Work required => Every line below between the line holding "zapisaniu tras funkcja" and the line holding "Generate a Helm", inclusive, should be repeated exactly, and all other lines omitted.

Recorded data =>
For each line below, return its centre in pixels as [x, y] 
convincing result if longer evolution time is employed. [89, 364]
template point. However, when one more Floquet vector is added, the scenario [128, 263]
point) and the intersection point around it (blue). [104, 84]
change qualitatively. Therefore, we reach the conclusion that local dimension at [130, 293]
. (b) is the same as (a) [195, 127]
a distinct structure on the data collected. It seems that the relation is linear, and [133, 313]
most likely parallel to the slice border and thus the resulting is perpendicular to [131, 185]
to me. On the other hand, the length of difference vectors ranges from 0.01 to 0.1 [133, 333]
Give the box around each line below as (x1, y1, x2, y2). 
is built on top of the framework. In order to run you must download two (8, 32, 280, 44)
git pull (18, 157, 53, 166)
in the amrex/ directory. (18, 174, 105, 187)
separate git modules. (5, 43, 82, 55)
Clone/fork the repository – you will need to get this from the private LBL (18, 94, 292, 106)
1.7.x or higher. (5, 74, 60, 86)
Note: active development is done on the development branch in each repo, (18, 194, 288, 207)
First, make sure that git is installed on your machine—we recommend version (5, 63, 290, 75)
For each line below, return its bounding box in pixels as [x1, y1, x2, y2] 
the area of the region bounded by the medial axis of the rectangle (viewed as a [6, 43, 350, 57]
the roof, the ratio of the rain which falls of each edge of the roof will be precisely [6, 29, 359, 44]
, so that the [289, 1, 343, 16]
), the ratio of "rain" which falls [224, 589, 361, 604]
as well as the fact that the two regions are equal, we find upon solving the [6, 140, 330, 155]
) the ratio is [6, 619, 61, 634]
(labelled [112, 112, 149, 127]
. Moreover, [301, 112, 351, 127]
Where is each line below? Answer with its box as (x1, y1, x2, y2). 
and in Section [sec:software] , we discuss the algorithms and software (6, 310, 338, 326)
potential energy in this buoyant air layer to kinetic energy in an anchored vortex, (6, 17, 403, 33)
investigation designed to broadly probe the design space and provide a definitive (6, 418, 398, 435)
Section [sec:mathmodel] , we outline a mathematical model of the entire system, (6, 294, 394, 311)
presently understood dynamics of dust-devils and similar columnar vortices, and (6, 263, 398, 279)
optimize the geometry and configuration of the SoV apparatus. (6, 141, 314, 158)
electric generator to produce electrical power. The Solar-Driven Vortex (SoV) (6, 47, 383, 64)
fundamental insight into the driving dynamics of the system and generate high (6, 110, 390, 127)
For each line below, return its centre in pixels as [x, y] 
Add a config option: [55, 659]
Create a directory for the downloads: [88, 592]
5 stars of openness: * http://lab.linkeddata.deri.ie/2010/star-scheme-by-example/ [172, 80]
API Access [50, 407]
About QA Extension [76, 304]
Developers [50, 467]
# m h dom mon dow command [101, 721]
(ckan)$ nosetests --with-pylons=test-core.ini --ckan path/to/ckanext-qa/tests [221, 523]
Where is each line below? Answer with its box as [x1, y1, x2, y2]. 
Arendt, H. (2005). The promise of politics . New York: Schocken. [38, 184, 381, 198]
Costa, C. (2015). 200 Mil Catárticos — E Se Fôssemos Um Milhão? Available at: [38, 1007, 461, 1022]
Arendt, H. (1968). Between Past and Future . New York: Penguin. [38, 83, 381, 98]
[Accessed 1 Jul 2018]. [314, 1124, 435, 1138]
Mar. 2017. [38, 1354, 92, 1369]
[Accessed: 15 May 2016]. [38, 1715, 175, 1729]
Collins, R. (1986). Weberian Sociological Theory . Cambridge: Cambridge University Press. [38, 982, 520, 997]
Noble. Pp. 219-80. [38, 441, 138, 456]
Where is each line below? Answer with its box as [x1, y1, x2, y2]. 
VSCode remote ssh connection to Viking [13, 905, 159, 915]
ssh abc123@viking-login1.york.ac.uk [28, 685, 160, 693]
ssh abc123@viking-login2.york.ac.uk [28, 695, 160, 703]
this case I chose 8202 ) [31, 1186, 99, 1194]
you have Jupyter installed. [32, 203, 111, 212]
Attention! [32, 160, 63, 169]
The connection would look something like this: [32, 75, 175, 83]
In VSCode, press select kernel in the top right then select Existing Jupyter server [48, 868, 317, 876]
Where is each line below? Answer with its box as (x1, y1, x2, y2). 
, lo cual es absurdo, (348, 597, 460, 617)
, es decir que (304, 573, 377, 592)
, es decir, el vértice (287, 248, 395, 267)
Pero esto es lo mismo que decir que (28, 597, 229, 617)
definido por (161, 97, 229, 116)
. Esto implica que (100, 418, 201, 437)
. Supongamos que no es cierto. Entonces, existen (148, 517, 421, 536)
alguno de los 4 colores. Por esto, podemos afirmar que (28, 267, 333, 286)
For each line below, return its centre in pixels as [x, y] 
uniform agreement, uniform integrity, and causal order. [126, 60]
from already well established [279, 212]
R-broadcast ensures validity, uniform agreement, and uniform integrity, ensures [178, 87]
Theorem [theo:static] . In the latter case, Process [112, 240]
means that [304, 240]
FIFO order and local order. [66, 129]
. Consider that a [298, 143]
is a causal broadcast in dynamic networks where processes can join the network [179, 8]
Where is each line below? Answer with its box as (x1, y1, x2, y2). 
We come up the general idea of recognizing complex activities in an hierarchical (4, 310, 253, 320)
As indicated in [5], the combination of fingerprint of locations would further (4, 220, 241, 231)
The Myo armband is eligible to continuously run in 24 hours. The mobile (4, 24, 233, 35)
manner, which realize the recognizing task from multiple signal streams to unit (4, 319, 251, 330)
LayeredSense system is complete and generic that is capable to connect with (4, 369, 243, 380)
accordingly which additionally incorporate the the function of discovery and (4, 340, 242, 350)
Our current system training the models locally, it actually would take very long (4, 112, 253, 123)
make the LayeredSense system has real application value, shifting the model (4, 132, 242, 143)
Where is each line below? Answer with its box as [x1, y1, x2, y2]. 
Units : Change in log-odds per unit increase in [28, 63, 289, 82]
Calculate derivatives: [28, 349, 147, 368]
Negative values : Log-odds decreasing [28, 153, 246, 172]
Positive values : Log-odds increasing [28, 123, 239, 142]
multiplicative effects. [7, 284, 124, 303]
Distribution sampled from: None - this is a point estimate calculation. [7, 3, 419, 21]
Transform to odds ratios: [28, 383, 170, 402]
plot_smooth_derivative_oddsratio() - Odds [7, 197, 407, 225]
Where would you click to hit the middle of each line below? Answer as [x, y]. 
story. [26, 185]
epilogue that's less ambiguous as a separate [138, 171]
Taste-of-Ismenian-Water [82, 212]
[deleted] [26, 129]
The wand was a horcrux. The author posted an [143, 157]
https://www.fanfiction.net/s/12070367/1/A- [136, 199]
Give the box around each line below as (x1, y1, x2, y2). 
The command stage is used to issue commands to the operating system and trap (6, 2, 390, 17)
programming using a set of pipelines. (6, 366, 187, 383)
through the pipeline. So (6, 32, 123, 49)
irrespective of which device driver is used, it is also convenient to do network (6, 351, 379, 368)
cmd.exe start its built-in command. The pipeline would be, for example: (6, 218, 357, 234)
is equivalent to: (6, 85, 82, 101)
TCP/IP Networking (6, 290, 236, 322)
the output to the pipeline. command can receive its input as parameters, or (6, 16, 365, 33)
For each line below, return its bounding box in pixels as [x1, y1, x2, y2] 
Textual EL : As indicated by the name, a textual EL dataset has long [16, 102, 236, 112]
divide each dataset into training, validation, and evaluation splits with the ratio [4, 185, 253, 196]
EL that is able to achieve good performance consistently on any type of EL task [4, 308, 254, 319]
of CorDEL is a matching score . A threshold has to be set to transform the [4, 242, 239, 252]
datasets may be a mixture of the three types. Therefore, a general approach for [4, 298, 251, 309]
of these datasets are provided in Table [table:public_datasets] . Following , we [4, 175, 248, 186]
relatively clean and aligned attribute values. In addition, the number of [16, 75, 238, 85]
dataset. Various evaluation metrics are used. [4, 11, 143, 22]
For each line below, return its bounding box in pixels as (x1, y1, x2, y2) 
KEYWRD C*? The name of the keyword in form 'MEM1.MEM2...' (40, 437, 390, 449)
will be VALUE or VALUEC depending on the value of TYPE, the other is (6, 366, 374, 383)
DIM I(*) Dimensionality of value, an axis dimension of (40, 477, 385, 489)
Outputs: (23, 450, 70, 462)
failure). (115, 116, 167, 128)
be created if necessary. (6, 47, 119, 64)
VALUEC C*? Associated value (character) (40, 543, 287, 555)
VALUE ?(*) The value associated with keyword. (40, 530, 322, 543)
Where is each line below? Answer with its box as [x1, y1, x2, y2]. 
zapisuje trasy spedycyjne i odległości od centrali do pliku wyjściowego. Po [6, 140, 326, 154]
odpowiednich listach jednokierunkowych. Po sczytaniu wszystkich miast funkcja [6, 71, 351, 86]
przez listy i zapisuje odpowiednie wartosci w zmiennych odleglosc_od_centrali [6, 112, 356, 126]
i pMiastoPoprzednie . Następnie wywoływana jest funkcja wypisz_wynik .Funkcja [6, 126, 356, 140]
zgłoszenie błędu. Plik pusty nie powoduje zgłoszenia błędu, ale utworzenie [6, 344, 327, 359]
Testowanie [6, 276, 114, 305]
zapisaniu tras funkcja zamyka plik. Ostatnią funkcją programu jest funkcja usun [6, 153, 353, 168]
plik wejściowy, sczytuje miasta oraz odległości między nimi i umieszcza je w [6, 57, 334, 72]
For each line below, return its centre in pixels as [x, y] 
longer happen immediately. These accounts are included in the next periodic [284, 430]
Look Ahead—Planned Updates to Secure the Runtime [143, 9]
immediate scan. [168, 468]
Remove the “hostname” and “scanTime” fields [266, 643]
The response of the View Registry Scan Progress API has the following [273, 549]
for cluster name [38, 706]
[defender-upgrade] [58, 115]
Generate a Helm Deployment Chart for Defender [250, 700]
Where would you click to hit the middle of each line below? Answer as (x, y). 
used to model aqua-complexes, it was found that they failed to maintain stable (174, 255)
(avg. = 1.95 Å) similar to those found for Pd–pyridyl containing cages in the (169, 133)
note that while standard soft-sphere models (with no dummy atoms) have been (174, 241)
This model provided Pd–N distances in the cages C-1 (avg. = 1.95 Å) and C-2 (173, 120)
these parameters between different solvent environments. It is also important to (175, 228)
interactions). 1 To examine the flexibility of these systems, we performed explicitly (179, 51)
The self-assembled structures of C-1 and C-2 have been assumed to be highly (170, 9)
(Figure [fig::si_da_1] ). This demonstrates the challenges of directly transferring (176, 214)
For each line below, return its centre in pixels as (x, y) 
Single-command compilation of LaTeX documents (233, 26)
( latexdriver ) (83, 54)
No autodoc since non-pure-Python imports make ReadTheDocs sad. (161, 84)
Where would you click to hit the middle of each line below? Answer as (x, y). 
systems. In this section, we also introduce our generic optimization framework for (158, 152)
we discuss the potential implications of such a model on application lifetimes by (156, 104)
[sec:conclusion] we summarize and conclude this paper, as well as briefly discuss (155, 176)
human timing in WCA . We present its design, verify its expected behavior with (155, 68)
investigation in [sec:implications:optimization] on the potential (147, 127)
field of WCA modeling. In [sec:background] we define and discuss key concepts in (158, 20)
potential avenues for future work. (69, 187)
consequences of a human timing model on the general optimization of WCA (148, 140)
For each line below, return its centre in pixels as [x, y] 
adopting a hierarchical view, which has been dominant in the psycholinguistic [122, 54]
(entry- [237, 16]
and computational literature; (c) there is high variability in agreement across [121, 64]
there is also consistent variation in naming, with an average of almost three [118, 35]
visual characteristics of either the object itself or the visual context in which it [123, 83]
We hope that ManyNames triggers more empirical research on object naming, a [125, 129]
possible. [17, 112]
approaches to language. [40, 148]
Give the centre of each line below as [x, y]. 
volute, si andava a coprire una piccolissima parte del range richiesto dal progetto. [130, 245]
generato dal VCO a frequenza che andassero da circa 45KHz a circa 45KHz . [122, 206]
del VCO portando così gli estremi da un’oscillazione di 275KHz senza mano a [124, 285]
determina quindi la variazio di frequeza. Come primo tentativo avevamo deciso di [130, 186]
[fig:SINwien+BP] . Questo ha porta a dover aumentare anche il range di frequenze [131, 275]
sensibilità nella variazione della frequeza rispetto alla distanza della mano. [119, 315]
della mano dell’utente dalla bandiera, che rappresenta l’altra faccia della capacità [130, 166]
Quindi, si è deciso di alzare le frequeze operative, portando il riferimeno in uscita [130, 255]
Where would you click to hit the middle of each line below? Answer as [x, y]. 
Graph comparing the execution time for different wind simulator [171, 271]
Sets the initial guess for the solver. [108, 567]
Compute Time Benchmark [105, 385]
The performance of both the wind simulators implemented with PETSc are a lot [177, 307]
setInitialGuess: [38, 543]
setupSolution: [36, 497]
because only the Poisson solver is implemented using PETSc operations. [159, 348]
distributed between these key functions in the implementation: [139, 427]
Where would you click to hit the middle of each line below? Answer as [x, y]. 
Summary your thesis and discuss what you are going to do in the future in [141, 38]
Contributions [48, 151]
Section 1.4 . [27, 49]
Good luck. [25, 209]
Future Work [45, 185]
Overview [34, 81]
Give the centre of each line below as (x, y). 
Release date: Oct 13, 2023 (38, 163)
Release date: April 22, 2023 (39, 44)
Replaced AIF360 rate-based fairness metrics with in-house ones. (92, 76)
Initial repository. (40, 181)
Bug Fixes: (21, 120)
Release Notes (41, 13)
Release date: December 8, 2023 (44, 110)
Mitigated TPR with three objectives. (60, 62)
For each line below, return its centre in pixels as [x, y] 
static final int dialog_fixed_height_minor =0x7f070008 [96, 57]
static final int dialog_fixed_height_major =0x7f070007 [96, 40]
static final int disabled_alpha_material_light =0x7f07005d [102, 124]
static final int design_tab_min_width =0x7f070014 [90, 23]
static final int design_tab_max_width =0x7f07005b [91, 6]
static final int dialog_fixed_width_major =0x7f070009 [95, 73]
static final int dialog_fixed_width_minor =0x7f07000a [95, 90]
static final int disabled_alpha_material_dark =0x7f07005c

Answer to the exercise =>
zapisaniu tras funkcja zamyka plik. Ostatnią funkcją programu jest funkcja usun [6, 153, 353, 168]
plik wejściowy, sczytuje miasta oraz odległości między nimi i umieszcza je w [6, 57, 334, 72]
For each line below, return its centre in pixels as [x, y] 
longer happen immediately. These accounts are included in the next periodic [284, 430]
Look Ahead—Planned Updates to Secure the Runtime [143, 9]
immediate scan. [168, 468]
Remove the “hostname” and “scanTime” fields [266, 643]
The response of the View Registry Scan Progress API has the following [273, 549]
for cluster name [38, 706]
[defender-upgrade] [58, 115]
Generate a Helm Deployment Chart for Defender [250, 700]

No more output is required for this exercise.